What you have to do: Copy, word for word, the opening line of the data and each line after it until the line that contains "parse_errors: 0 (==0) (63, 370)", which is included. Leave the pictures out.

Data in this exercise:
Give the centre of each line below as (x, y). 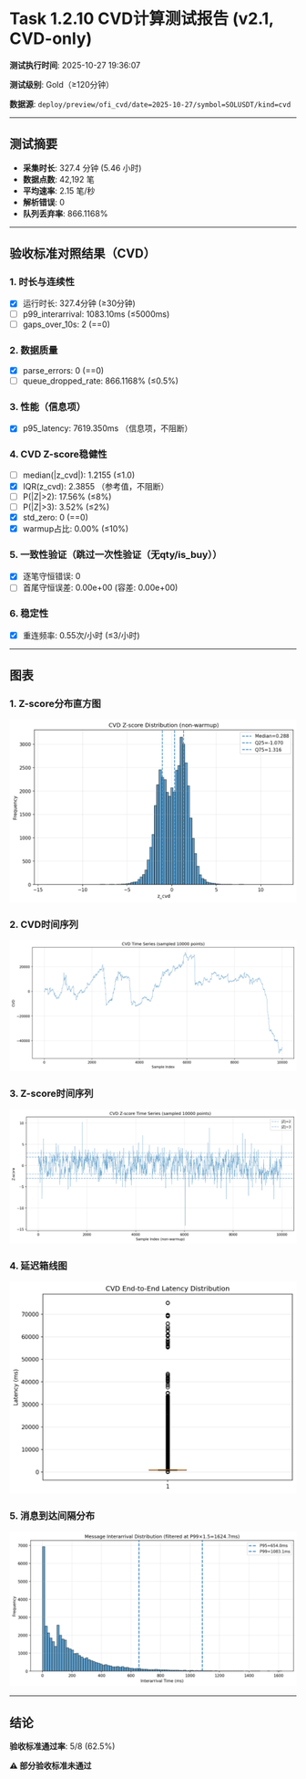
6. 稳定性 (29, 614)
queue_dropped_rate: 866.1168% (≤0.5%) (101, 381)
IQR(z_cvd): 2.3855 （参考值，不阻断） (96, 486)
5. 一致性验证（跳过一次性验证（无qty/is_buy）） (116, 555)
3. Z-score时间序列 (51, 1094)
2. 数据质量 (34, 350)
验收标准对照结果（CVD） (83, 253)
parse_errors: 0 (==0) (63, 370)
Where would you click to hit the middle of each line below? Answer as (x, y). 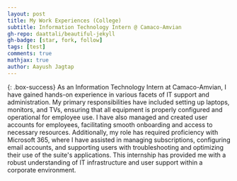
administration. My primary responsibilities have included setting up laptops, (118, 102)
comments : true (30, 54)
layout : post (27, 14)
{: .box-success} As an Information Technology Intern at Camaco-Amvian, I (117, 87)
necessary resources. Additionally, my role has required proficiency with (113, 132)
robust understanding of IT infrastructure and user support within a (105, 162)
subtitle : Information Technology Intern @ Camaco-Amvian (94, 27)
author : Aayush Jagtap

Written solution:
Give the centre of each line below as (x, y). 
6. 稳定性 (29, 614)
queue_dropped_rate: 866.1168% (≤0.5%) (101, 381)
IQR(z_cvd): 2.3855 （参考值，不阻断） (96, 486)
5. 一致性验证（跳过一次性验证（无qty/is_buy）） (116, 555)
3. Z-score时间序列 (51, 1094)
2. 数据质量 (34, 350)
验收标准对照结果（CVD） (83, 253)
parse_errors: 0 (==0) (63, 370)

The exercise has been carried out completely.